┌─ Material shown

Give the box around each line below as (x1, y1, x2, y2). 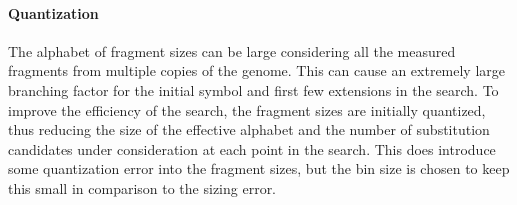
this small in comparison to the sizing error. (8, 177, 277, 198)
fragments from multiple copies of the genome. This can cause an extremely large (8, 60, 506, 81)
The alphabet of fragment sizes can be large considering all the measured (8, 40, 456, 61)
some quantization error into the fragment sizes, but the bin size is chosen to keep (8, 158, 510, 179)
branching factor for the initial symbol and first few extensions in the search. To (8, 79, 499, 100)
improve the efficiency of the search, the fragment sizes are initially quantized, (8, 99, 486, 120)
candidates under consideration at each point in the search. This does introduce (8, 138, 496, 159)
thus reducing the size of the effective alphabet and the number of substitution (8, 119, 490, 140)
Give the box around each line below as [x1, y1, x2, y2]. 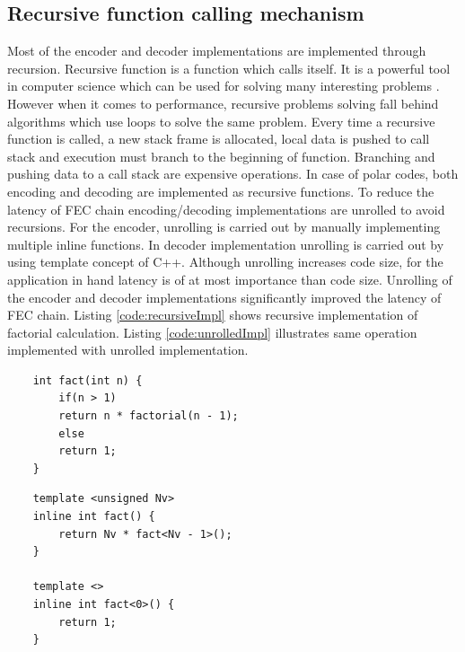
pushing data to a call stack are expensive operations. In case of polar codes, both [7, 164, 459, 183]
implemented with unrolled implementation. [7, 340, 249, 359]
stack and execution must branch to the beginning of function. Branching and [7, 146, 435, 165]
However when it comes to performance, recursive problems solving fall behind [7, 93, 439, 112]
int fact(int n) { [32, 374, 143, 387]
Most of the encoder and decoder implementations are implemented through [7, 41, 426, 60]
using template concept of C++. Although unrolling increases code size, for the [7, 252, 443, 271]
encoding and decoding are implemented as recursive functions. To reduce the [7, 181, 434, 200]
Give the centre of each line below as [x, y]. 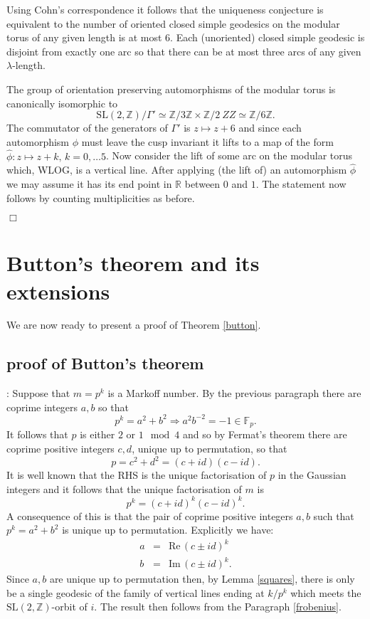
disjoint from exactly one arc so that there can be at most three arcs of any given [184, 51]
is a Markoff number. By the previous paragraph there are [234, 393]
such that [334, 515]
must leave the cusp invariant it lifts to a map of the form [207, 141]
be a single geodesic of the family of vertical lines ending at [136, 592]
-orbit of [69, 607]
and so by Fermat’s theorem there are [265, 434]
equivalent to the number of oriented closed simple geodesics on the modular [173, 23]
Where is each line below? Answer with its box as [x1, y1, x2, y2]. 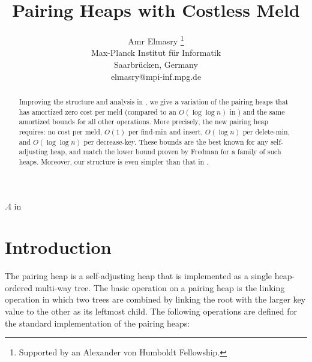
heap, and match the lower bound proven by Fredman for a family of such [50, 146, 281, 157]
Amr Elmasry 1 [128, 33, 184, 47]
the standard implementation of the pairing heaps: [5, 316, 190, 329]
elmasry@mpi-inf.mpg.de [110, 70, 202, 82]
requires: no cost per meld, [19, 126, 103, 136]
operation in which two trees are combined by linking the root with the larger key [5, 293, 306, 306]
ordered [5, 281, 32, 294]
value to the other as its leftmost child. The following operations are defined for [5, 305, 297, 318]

└─

* Work order:
Please retype the data exactly. The pictures do not go in.

* Result of the exercise:
Give the box around each line below as (x1, y1, x2, y2). 
this small in comparison to the sizing error. (8, 177, 277, 198)
fragments from multiple copies of the genome. This can cause an extremely large (8, 60, 506, 81)
The alphabet of fragment sizes can be large considering all the measured (8, 40, 456, 61)
some quantization error into the fragment sizes, but the bin size is chosen to keep (8, 158, 510, 179)
branching factor for the initial symbol and first few extensions in the search. To (8, 79, 499, 100)
improve the efficiency of the search, the fragment sizes are initially quantized, (8, 99, 486, 120)
candidates under consideration at each point in the search. This does introduce (8, 138, 496, 159)
thus reducing the size of the effective alphabet and the number of substitution (8, 119, 490, 140)
Give the box around each line below as [x1, y1, x2, y2]. 
pushing data to a call stack are expensive operations. In case of polar codes, both [7, 164, 459, 183]
implemented with unrolled implementation. [7, 340, 249, 359]
stack and execution must branch to the beginning of function. Branching and [7, 146, 435, 165]
However when it comes to performance, recursive problems solving fall behind [7, 93, 439, 112]
int fact(int n) { [32, 374, 143, 387]
Most of the encoder and decoder implementations are implemented through [7, 41, 426, 60]
using template concept of C++. Although unrolling increases code size, for the [7, 252, 443, 271]
encoding and decoding are implemented as recursive functions. To reduce the [7, 181, 434, 200]
Give the centre of each line below as [x, y]. 
disjoint from exactly one arc so that there can be at most three arcs of any given [184, 51]
is a Markoff number. By the previous paragraph there are [234, 393]
such that [334, 515]
must leave the cusp invariant it lifts to a map of the form [207, 141]
be a single geodesic of the family of vertical lines ending at [136, 592]
-orbit of [69, 607]
and so by Fermat’s theorem there are [265, 434]
equivalent to the number of oriented closed simple geodesics on the modular [173, 23]
Where is each line below? Answer with its box as [x1, y1, x2, y2]. 
heap, and match the lower bound proven by Fredman for a family of such [50, 146, 281, 157]
Amr Elmasry 1 [128, 33, 184, 47]
the standard implementation of the pairing heaps: [5, 316, 190, 329]
elmasry@mpi-inf.mpg.de [110, 70, 202, 82]
requires: no cost per meld, [19, 126, 103, 136]
operation in which two trees are combined by linking the root with the larger key [5, 293, 306, 306]
ordered [5, 281, 32, 294]
value to the other as its leftmost child. The following operations are defined for [5, 305, 297, 318]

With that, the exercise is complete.